Stored data:
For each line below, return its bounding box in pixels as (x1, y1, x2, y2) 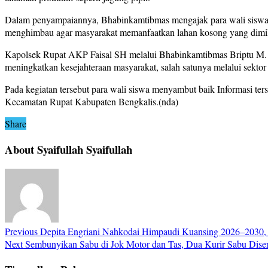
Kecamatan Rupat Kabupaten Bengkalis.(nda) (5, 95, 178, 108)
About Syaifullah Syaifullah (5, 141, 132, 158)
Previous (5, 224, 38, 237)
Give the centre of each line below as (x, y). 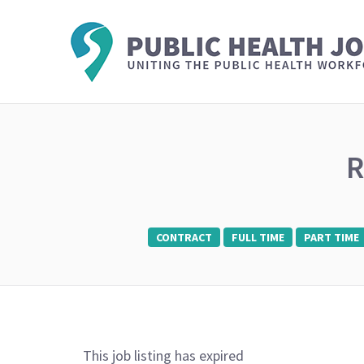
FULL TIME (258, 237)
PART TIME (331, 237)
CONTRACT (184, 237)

--

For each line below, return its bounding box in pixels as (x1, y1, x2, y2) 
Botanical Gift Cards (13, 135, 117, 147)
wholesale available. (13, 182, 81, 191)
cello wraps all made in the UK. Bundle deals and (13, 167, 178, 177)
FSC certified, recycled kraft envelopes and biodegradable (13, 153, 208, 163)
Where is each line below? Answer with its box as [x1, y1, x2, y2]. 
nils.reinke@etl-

...

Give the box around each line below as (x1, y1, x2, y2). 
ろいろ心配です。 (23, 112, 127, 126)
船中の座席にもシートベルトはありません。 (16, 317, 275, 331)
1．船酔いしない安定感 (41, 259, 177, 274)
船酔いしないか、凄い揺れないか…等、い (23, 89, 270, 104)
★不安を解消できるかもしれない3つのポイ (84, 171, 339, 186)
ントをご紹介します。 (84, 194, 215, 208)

| Task directions |
Of the lines above, copy only those from the one holding "Previous (5, 224, 38, 237)" to the one holding "CONTRACT (184, 237)", both included, and exclude every image.

| Exercise output |
Previous (5, 224, 38, 237)
Give the centre of each line below as (x, y). 
FULL TIME (258, 237)
PART TIME (331, 237)
CONTRACT (184, 237)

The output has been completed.